*** Opening Data shown ***

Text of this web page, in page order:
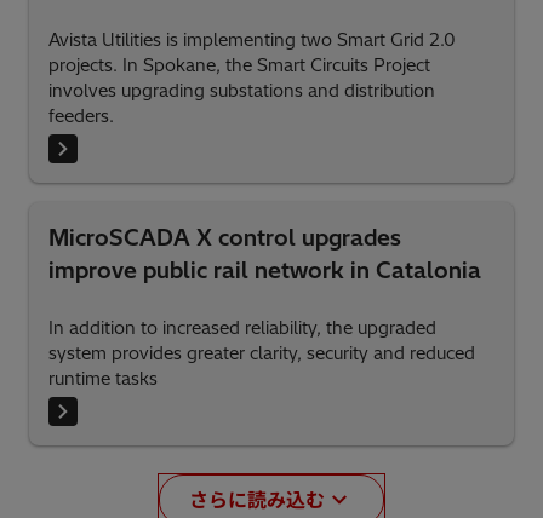
Avista Utilities is implementing two Smart Grid 2.0
projects. In Spokane, the Smart Circuits Project
involves upgrading substations and distribution
feeders.
MicroSCADA X control upgrades
improve public rail network in Catalonia
In addition to increased reliability, the upgraded
system provides greater clarity, security and reduced
runtime tasks
さらに読み込む
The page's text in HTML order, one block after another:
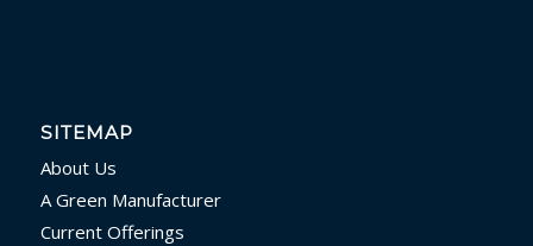
SITEMAP
About Us
A Green Manufacturer
Current Offerings
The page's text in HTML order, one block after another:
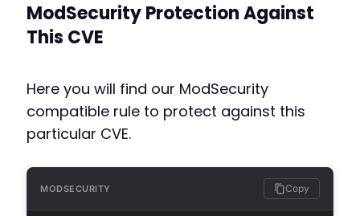
ModSecurity Protection Against
This CVE
Here you will find our ModSecurity
compatible rule to protect against this
particular CVE.
MODSECURITY Copy
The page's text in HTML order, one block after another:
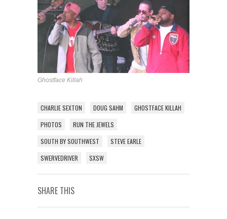
Ghostface Killah
CHARLIE SEXTON DOUG SAHM
GHOSTFACE KILLAH
PHOTOS
RUN THE JEWELS
SOUTH BY SOUTHWEST
STEVE EARLE
SWERVEDRIVER
SXSW
SHARE THIS
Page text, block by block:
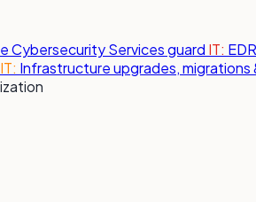
Cybersecurity Servicesguard IT:
IT: Infrastructure upgrades, migrations
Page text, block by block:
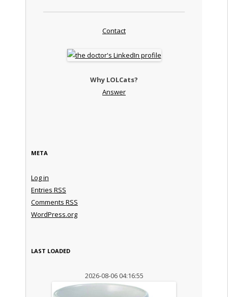
Contact
Why LOLCats?
Answer
META
Log in
Entries RSS
Comments RSS
WordPress.org
LAST LOADED
2026-08-06 04:16:55
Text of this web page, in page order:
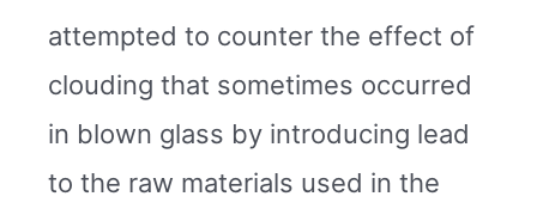
attempted to counter the effect of
clouding that sometimes occurred
in blown glass by introducing lead
to the raw materials used in the
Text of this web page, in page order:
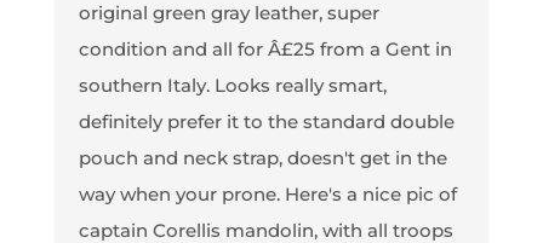
original green gray leather, super
condition and all for Â£25 from a Gent in
southern Italy. Looks really smart,
definitely prefer it to the standard double
pouch and neck strap, doesn't get in the
way when your prone. Here's a nice pic of
captain Corellis mandolin, with all troops
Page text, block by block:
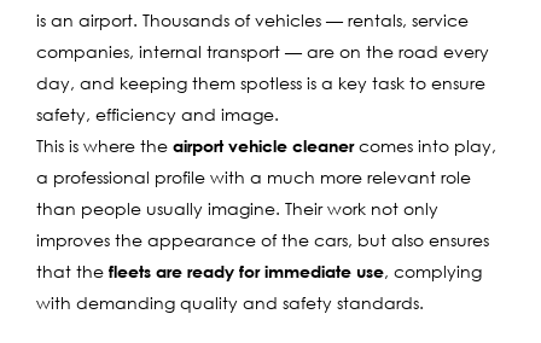
is an airport. Thousands of vehicles — rentals, service
companies, internal transport — are on the road every
day, and keeping them spotless is a key task to ensure
safety, efficiency and image.
This is where the airport vehicle cleanercomes into play,
a professional profile with a much more relevant role
than people usually imagine. Their work not only
improves the appearance of the cars, but also ensures
that the fleets are ready for immediate use, complying
with demanding quality and safety standards.
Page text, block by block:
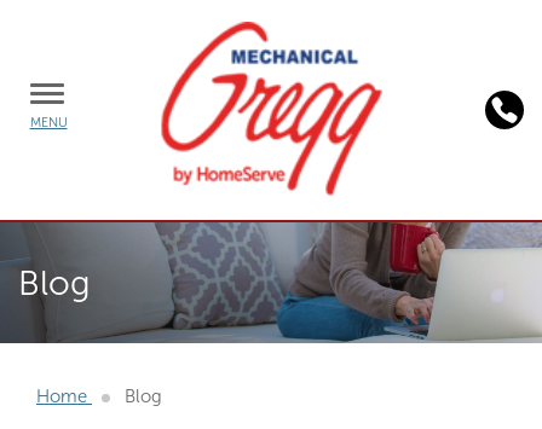
TOGGLE
MENU
image:
person
working
laptop
Blog
Home Blog
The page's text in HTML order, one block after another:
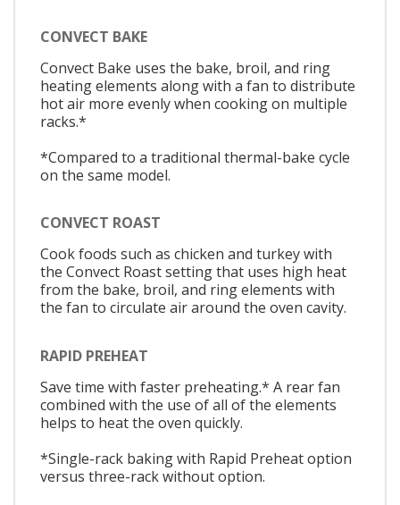
CONVECT BAKE
Convect Bake uses the bake, broil, and ring
heating elements along with a fan to distribute
hot air more evenly when cooking on multiple
racks.*
*Compared to a traditional thermal-bake cycle
on the same model.
CONVECT ROAST
Cook foods such as chicken and turkey with
the Convect Roast setting that uses high heat
from the bake, broil, and ring elements with
the fan to circulate air around the oven cavity.
RAPID PREHEAT
Save time with faster preheating.* A rear fan
combined with the use of all of the elements
helps to heat the oven quickly.
*Single-rack baking with Rapid Preheat option
versus three-rack without option.
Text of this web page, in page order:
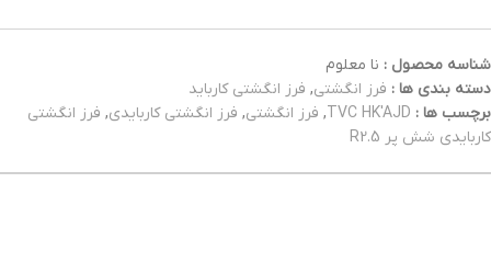
شناسه محصول : نا معلوم
دسته بندی ها : فرز انگشتی, فرز انگشتی کارباید
برچسب ها : TVC HK'AJD
, فرز انگشتی, فرز انگشتی کاربایدی, فرز انگشتی
کاربایدی شش پر R2.5
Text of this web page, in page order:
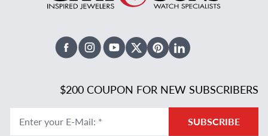
FacebookInstagramYoutubeX TwitterPinterestLinked In
$200 COUPON FOR NEW SUBSCRIBERS
Enter your E-Mail: * SUBSCRIBE
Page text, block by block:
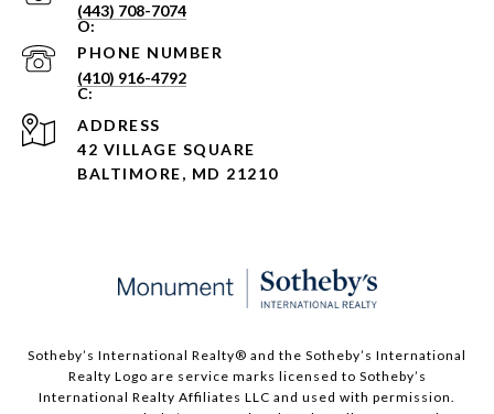
(443) 708-7074
PHONE NUMBER
(410) 916-4792
ADDRESS
42 VILLAGE SQUARE
BALTIMORE, MD 21210
Sotheby’s International Realty®️ and the Sotheby’s International
Realty Logo are service marks licensed to Sotheby’s
International Realty Affiliates LLC and used with permission.
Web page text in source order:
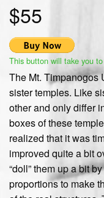
$55
This button will take you
The Mt. Timpanogos
sister temples. Like
other and only differ
boxes of these
realized that it was
improved quite a bit
“doll” them up a bit
proportions to make
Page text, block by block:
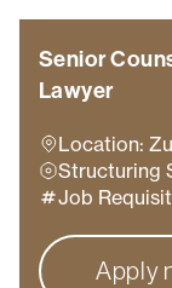
Senior
Lawyer
Location:
Structuring
Job
Apply
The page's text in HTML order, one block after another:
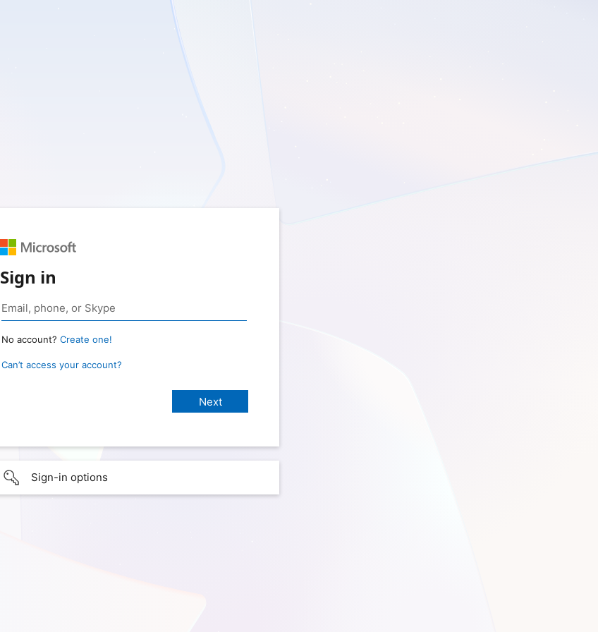
Sign in
No account? Create one!
Can’t access your account?
Sign-in options
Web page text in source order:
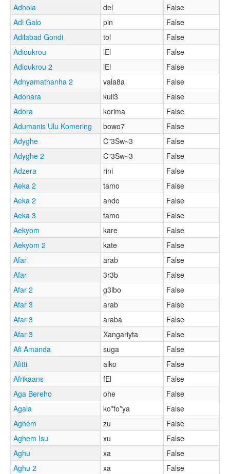
Adhola
del
False
Adi Galo
pin
False
Adilabad Gondi
tol
False
Adioukrou
lEl
False
Adioukrou 2
lEl
False
Adnyamathanha 2
vala8a
False
Adonara
kuli3
False
Adora
korima
False
Adumanis Ulu Komering
bowo7
False
Adyghe
C"3Sw~3
False
Adyghe 2
C"3Sw~3
False
Adzera
rini
False
Aeka 2
tamo
False
Aeka 2
ando
False
Aeka 3
tamo
False
Aekyom
kare
False
Aekyom 2
kate
False
Afar
arab
False
Afar
3r3b
False
Afar 2
g3lbo
False
Afar 3
arab
False
Afar 3
araba
False
Afar 3
Xangariyta
False
Afi Amanda
suga
False
Afitti
alko
False
Afrikaans
fEl
False
Aga Bereho
ohe
False
Agala
ko*fo*ya
False
Aghem
zu
False
Aghem Isu
xu
False
Aghu
xa
False
Aghu 2
xa
False
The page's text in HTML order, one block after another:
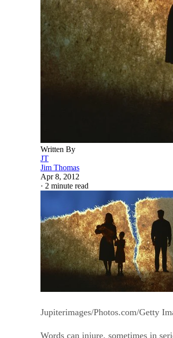
Written By
JT
Jim Thomas
Apr 8, 2012
· 2 minute read
Jupiterimages/Photos.com/Getty
Words can injure, sometimes in

*** Closing Data shown ***

Work to be completed
Line by line, write out the material above exactly, with no images.

Answer below
Text of this web page, in page order:
Avista Utilities is implementing two Smart Grid 2.0
projects. In Spokane, the Smart Circuits Project
involves upgrading substations and distribution
feeders.
MicroSCADA X control upgrades
improve public rail network in Catalonia
In addition to increased reliability, the upgraded
system provides greater clarity, security and reduced
runtime tasks
さらに読み込む
The page's text in HTML order, one block after another:
SITEMAP
About Us
A Green Manufacturer
Current Offerings
The page's text in HTML order, one block after another:
ModSecurity Protection Against
This CVE
Here you will find our ModSecurity
compatible rule to protect against this
particular CVE.
MODSECURITY Copy
The page's text in HTML order, one block after another:
Ghostface Killah
CHARLIE SEXTON DOUG SAHM
GHOSTFACE KILLAH
PHOTOS
RUN THE JEWELS
SOUTH BY SOUTHWEST
STEVE EARLE
SWERVEDRIVER
SXSW
SHARE THIS
Page text, block by block:
Cybersecurity Servicesguard IT:
IT: Infrastructure upgrades, migrations
Page text, block by block:
Contact
Why LOLCats?
Answer
META
Log in
Entries RSS
Comments RSS
WordPress.org
LAST LOADED
2026-08-06 04:16:55
Text of this web page, in page order:
attempted to counter the effect of
clouding that sometimes occurred
in blown glass by introducing lead
to the raw materials used in the
Text of this web page, in page order:
original green gray leather, super
condition and all for Â£25 from a Gent in
southern Italy. Looks really smart,
definitely prefer it to the standard double
pouch and neck strap, doesn't get in the
way when your prone. Here's a nice pic of
captain Corellis mandolin, with all troops
Page text, block by block:
is an airport. Thousands of vehicles — rentals, service
companies, internal transport — are on the road every
day, and keeping them spotless is a key task to ensure
safety, efficiency and image.
This is where the airport vehicle cleanercomes into play,
a professional profile with a much more relevant role
than people usually imagine. Their work not only
improves the appearance of the cars, but also ensures
that the fleets are ready for immediate use, complying
with demanding quality and safety standards.
Page text, block by block:
TOGGLE
MENU
image:
person
working
laptop
Blog
Home Blog
The page's text in HTML order, one block after another:
CONVECT BAKE
Convect Bake uses the bake, broil, and ring
heating elements along with a fan to distribute
hot air more evenly when cooking on multiple
racks.*
*Compared to a traditional thermal-bake cycle
on the same model.
CONVECT ROAST
Cook foods such as chicken and turkey with
the Convect Roast setting that uses high heat
from the bake, broil, and ring elements with
the fan to circulate air around the oven cavity.
RAPID PREHEAT
Save time with faster preheating.* A rear fan
combined with the use of all of the elements
helps to heat the oven quickly.
*Single-rack baking with Rapid Preheat option
versus three-rack without option.
Text of this web page, in page order:
شناسه محصول : نا معلوم
دسته بندی ها : فرز انگشتی, فرز انگشتی کارباید
برچسب ها : TVC HK'AJD
, فرز انگشتی, فرز انگشتی کاربایدی, فرز انگشتی
کاربایدی شش پر R2.5
Text of this web page, in page order:
FacebookInstagramYoutubeX TwitterPinterestLinked In
$200 COUPON FOR NEW SUBSCRIBERS
Enter your E-Mail: * SUBSCRIBE
Page text, block by block:
(443) 708-7074
PHONE NUMBER
(410) 916-4792
ADDRESS
42 VILLAGE SQUARE
BALTIMORE, MD 21210
Sotheby’s International Realty®️ and the Sotheby’s International
Realty Logo are service marks licensed to Sotheby’s
International Realty Affiliates LLC and used with permission.
Web page text in source order:
$55
This button will take you
The Mt. Timpanogos
sister temples. Like
other and only differ
boxes of these
realized that it was
improved quite a bit
“doll” them up a bit
proportions to make
Page text, block by block:
Senior
Lawyer
Location:
Structuring
Job
Apply
The page's text in HTML order, one block after another:
Sign in
No account? Create one!
Can’t access your account?
Sign-in options
Web page text in source order:
Adhola
del
False
Adi Galo
pin
False
Adilabad Gondi
tol
False
Adioukrou
lEl
False
Adioukrou 2
lEl
False
Adnyamathanha 2
vala8a
False
Adonara
kuli3
False
Adora
korima
False
Adumanis Ulu Komering
bowo7
False
Adyghe
C"3Sw~3
False
Adyghe 2
C"3Sw~3
False
Adzera
rini
False
Aeka 2
tamo
False
Aeka 2
ando
False
Aeka 3
tamo
False
Aekyom
kare
False
Aekyom 2
kate
False
Afar
arab
False
Afar
3r3b
False
Afar 2
g3lbo
False
Afar 3
arab
False
Afar 3
araba
False
Afar 3
Xangariyta
False
Afi Amanda
suga
False
Afitti
alko
False
Afrikaans
fEl
False
Aga Bereho
ohe
False
Agala
ko*fo*ya
False
Aghem
zu
False
Aghem Isu
xu
False
Aghu
xa
False
Aghu 2
xa
False
The page's text in HTML order, one block after another:
Written By
JT
Jim Thomas
Apr 8, 2012
· 2 minute read
Jupiterimages/Photos.com/Getty
Words can injure, sometimes in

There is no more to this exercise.